Hey everyone. I just need to vent and share my experience migrating from Google Antigravity to Anthropic’s Claude ecosystem, because the transition has been incredibly rough.
For context, I was using Antigravity inside my IDE and it was honestly a dream. The visual integration was top-notch: I could drag and drop screenshots of UI bugs directly into the chat, and it had a built-in headless browser/debugger to troubleshoot frontend issues (like reading console errors on my portal).
Unfortunately, Antigravity’s service turned into an absolute joke. Out of nowhere, they throttled my quota renewal time from 5 hours to a ridiculous 12 hours. The worst part? I am on their $250 ULTRA tier.
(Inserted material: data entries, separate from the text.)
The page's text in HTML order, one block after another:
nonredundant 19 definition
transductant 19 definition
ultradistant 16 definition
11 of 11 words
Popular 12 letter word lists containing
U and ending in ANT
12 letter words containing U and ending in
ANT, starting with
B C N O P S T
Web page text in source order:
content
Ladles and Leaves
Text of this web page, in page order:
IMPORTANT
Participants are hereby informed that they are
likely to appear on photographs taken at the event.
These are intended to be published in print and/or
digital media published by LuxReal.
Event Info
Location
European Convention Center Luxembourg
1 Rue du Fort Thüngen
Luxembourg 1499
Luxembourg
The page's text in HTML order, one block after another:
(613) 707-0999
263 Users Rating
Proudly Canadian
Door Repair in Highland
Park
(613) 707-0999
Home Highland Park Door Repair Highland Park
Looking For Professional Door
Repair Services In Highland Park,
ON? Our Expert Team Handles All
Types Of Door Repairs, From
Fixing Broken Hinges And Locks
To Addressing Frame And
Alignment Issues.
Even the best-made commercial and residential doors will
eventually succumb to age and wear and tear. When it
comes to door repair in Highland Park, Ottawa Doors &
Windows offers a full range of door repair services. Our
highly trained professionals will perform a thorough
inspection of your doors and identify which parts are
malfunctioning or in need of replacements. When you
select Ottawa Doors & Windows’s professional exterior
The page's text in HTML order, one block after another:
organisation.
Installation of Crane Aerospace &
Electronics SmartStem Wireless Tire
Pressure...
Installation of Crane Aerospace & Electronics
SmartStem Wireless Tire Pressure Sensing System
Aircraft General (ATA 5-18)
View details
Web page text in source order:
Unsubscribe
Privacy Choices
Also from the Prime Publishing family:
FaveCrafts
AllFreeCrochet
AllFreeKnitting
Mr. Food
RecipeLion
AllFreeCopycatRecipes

I technically still have 15,000 credits left, but with this new system, I am burning through them at an incredible speed just trying to get things to work! Because of this horrible treatment, I decided to jump ship, pay for a Claude subscription, and use Sonnet 3.5/3.7, which everyone praises for coding.
The model itself might be smart, but the UX and tooling have been a nightmare:
1. The “Blind” CLI Experience: I quickly realized the official Claude Code tool is strictly a CLI agent. Coming from a fully integrated GUI, this is a massive step backwards. I couldn’t paste images of UI glitches, and if I wanted the agent to test a login flow, it just blindly fired curl commands into my API instead of actually interacting with the DOM.
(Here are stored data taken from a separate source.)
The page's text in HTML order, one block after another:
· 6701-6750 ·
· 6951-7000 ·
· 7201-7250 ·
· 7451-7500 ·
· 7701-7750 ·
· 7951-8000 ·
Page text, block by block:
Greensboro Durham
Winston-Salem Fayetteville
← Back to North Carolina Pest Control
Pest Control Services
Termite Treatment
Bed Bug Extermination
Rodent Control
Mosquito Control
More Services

2. Silent Failures with Wrappers: Trying to get a GUI back, I installed a third-party VS Code extension. It just hung indefinitely on “Claude is working…” without throwing UI errors. I had to dig into the Extension Host logs just to find out it was silently failing or hitting 503 MODEL_CAPACITY_EXHAUSTED errors behind the scenes.
3. The Final Boss: Bun, AVX, and Proxmox: When I finally got the official CLI running (npm install -g @anthropic-ai/claude-code), it instantly crashed with an Exit code 3. The log output? CPU lacks AVX support... panic: attempt to use null value... Bun has crashed. Since Claude Code runs on Bun instead of Node, it strictly requires AVX instructions. I develop on a Windows VM inside Proxmox, and Proxmox’s default CPU type (kvm64) hides AVX support. I had to shut down my environment, change the VM’s processor type to host, and reboot just to get the CLI to say “Hello”.
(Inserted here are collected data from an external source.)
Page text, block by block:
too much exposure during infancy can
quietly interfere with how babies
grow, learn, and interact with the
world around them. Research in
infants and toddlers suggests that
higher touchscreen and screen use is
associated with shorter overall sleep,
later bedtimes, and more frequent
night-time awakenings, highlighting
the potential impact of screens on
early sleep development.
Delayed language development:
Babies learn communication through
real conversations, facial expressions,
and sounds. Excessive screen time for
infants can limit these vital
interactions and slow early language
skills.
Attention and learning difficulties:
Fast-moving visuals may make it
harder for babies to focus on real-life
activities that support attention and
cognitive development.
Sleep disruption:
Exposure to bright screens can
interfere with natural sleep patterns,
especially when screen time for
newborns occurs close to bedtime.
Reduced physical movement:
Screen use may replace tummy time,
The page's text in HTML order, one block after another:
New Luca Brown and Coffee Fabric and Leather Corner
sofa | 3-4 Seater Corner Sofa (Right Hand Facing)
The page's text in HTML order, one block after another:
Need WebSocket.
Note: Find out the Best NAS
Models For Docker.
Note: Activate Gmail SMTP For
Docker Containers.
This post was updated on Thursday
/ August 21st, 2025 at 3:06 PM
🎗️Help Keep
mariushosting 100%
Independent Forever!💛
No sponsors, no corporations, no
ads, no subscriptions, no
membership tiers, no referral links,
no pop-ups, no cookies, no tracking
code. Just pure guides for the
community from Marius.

4. Escaping the terminal doesn’t bring back the web debugger: I eventually managed to get a GUI back by moving to Cursor/Roo Code. Great, I can paste screenshots again! But the frustration continues: unlike Antigravity, these environments lack a native headless Chrome integration. If I need the agent to test a login state or read a frontend console error, it can’t do it out of the box. You have to jump through hoops manually configuring third-party MCP (Model Context Protocol) servers like Puppeteer just to get basic web debugging back.
Conclusion: Sonnet might be a great model, but if you are used to the seamless, “it just works” visual and web-debugging workflow of tools like Antigravity, be prepared for a very fragmented, DIY experience with Claude.
Has anyone else felt this downgrade in the developer experience when moving away from fully integrated IDE agents?